Exercise directions:
Write out each line of the entries below that holds the word "Szerkesztő".

Extracted information:
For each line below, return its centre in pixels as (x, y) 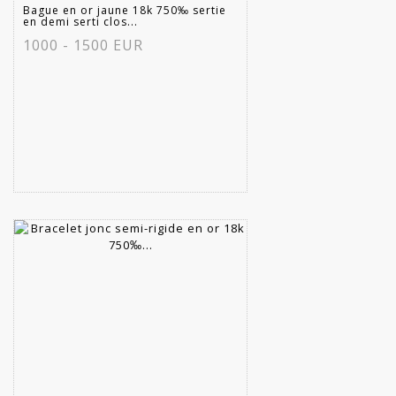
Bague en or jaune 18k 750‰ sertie (125, 10)
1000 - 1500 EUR (83, 45)
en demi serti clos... (80, 21)
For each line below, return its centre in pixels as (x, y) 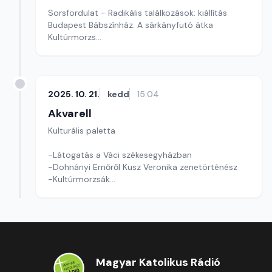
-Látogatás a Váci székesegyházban (121, 155)
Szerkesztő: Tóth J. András (100, 191)
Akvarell (70, 114)
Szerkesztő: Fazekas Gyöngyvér (110, 49)
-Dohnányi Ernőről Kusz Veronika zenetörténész (143, 167)
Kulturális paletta (82, 131)
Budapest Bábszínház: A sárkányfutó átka (131, 25)
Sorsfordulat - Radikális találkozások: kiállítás (138, 13)
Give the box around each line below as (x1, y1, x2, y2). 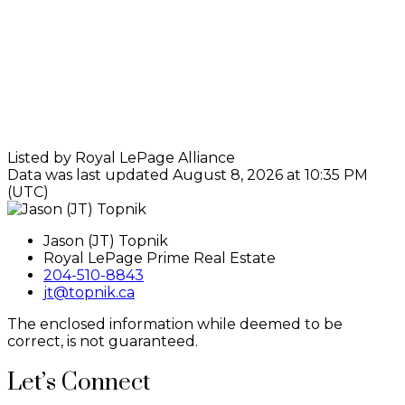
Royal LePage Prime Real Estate (43, 249, 276, 267)
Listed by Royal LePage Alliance (7, 148, 235, 166)
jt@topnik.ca (43, 283, 135, 301)
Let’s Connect (7, 367, 150, 398)
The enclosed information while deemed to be (7, 315, 343, 333)
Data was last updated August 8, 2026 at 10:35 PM (7, 165, 368, 184)
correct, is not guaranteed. (7, 332, 198, 350)
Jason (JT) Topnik (43, 231, 168, 250)
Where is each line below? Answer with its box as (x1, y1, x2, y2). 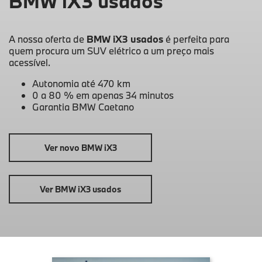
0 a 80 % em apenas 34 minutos (32, 89, 174, 102)
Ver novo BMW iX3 (44, 142, 117, 154)
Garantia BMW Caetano (32, 101, 134, 113)
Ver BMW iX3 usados (40, 184, 121, 195)
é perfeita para (163, 33, 229, 46)
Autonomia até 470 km (32, 77, 130, 90)
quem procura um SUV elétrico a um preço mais (9, 44, 214, 57)
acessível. (9, 56, 50, 69)
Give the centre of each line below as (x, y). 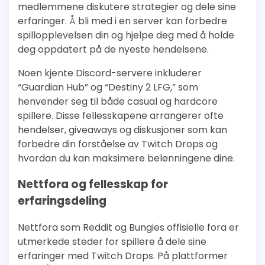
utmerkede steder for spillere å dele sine (112, 242)
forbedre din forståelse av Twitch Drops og (118, 144)
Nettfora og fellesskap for (93, 185)
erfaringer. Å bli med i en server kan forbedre (122, 21)
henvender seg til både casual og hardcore (118, 101)
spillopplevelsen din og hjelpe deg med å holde (126, 35)
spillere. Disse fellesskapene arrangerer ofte (121, 115)
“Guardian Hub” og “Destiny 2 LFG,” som (108, 87)
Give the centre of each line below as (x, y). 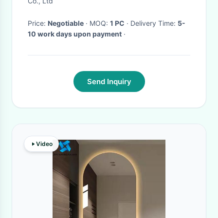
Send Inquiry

Response to this task:
Szerkesztő: Tóth J. András (100, 191)
Szerkesztő: Fazekas Gyöngyvér (110, 49)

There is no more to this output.